Don't try to get consistent scores on individual requests — LLM non-determinism means individual scores will vary even for identical inputs. Track score distributions over time and use statistical methods to detect when the distribution shifts. A score of 4.1 today versus 4.0 yesterday is noise. A distribution that was centered at 4.2 last week and is now centered at 3.6 is a meaningful signal. Alert on distribution shift, not point-in-time variance.

At what traffic volume does quality monitoring make sense?

Start immediately, even at low traffic volumes. The value is baseline establishment, not absolute numbers. Two weeks of quality scores at 10 requests per day gives you a baseline to alert against when traffic scales or a prompt change causes degradation. Two weeks of no data gives you nothing to compare to when you actually need it. The cost at low traffic is negligible; the cost of missing a regression while operating blind is not.

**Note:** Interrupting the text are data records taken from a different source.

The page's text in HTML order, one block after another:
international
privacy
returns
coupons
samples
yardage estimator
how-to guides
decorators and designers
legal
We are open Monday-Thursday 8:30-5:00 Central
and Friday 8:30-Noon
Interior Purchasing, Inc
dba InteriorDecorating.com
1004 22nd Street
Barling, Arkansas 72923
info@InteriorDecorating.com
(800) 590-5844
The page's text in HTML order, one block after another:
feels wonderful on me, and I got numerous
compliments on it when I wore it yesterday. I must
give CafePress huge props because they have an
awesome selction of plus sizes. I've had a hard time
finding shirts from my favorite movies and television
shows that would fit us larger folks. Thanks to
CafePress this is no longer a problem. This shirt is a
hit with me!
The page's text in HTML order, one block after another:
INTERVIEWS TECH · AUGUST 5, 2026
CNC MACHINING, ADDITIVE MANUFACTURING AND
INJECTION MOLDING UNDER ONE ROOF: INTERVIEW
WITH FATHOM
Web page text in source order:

Should I store prompt and response content in spans?

PII and data residency requirements usually prevent storing full content in telemetry. Store the hash of the prompt template (not the rendered prompt with user data), response length, a category label, and quality scores. For quality evaluation, pass content through your evaluation pipeline separately — but don't attach raw prompt/response content to spans. Structure your evaluation pipeline so it reads from a secure, access-controlled store, not from your distributed trace backend.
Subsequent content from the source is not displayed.